### Exercise prompt
Set down exactly the lines running from the one with "#print a[0] [44, 1902, 92, 1910]" to the last line of the listing below, both included, and skip every picture.

### The records
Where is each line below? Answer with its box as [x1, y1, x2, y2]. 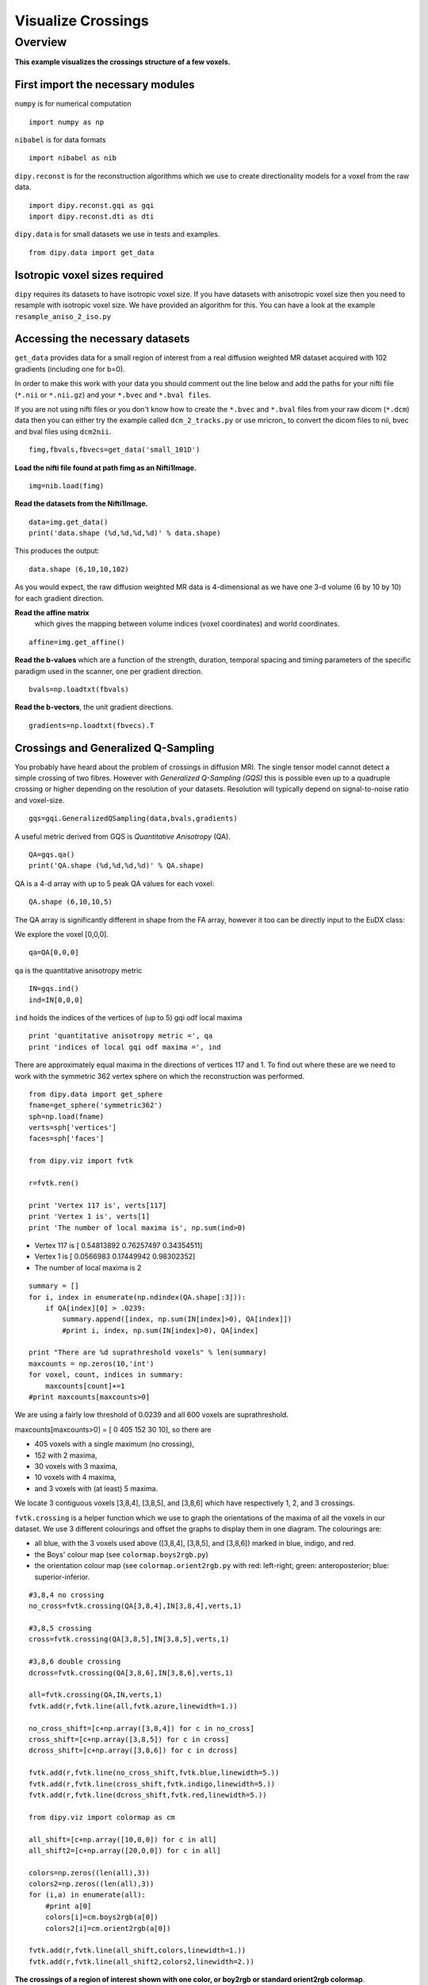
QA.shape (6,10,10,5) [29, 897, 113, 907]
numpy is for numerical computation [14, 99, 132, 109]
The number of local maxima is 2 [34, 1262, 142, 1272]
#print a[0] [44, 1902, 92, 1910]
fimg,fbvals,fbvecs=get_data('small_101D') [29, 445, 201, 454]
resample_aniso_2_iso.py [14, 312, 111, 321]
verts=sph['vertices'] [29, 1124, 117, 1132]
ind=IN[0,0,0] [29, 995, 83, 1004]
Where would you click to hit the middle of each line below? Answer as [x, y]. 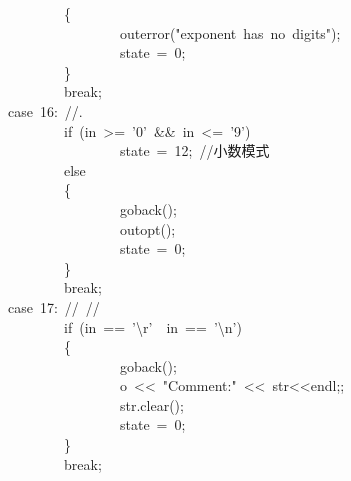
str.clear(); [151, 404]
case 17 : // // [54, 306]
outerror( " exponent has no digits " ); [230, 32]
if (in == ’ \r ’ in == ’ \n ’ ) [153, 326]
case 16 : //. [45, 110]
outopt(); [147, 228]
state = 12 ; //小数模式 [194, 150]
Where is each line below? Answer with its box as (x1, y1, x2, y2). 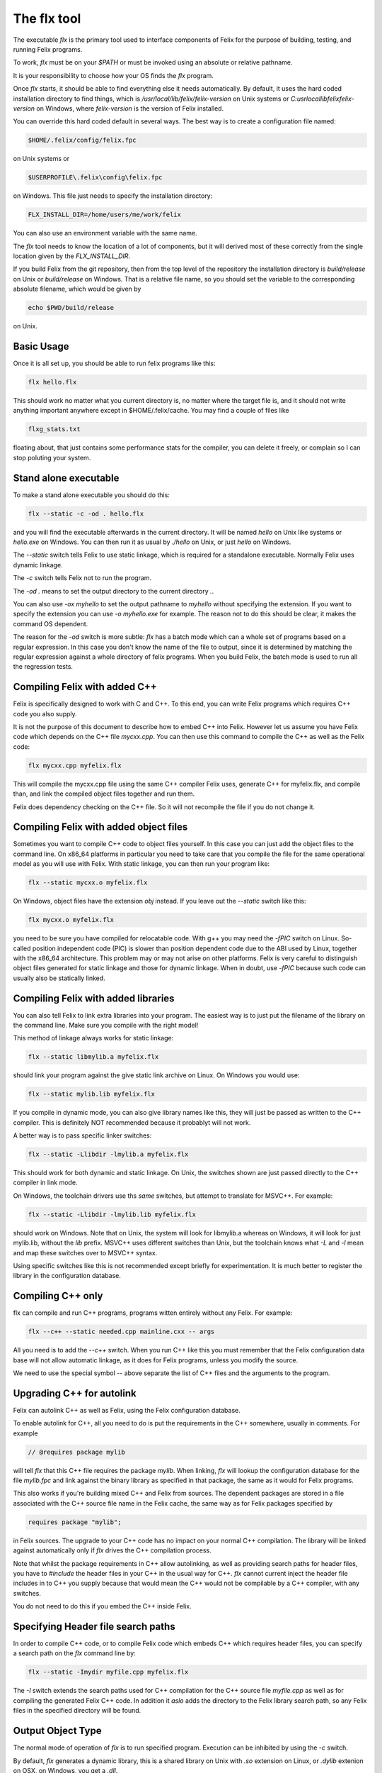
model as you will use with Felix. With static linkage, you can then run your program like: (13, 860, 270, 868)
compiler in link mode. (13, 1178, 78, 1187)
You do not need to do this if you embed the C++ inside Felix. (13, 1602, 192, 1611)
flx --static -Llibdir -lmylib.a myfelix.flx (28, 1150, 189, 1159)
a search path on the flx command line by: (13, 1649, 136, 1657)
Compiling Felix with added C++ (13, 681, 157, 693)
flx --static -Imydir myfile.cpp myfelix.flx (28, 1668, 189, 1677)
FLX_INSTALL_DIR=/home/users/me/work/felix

### Answer to this problem
#print a[0] [44, 1902, 92, 1910]
fimg,fbvals,fbvecs=get_data('small_101D') [29, 445, 201, 454]
resample_aniso_2_iso.py [14, 312, 111, 321]
verts=sph['vertices'] [29, 1124, 117, 1132]
ind=IN[0,0,0] [29, 995, 83, 1004]
Where would you click to hit the middle of each line below? Answer as [x, y]. 
str.clear(); [151, 404]
case 17 : // // [54, 306]
outerror( " exponent has no digits " ); [230, 32]
if (in == ’ \r ’ in == ’ \n ’ ) [153, 326]
case 16 : //. [45, 110]
outopt(); [147, 228]
state = 12 ; //小数模式 [194, 150]
Where is each line below? Answer with its box as (x1, y1, x2, y2). 
model as you will use with Felix. With static linkage, you can then run your program like: (13, 860, 270, 868)
compiler in link mode. (13, 1178, 78, 1187)
You do not need to do this if you embed the C++ inside Felix. (13, 1602, 192, 1611)
flx --static -Llibdir -lmylib.a myfelix.flx (28, 1150, 189, 1159)
a search path on the flx command line by: (13, 1649, 136, 1657)
Compiling Felix with added C++ (13, 681, 157, 693)
flx --static -Imydir myfile.cpp myfelix.flx (28, 1668, 189, 1677)
FLX_INSTALL_DIR=/home/users/me/work/felix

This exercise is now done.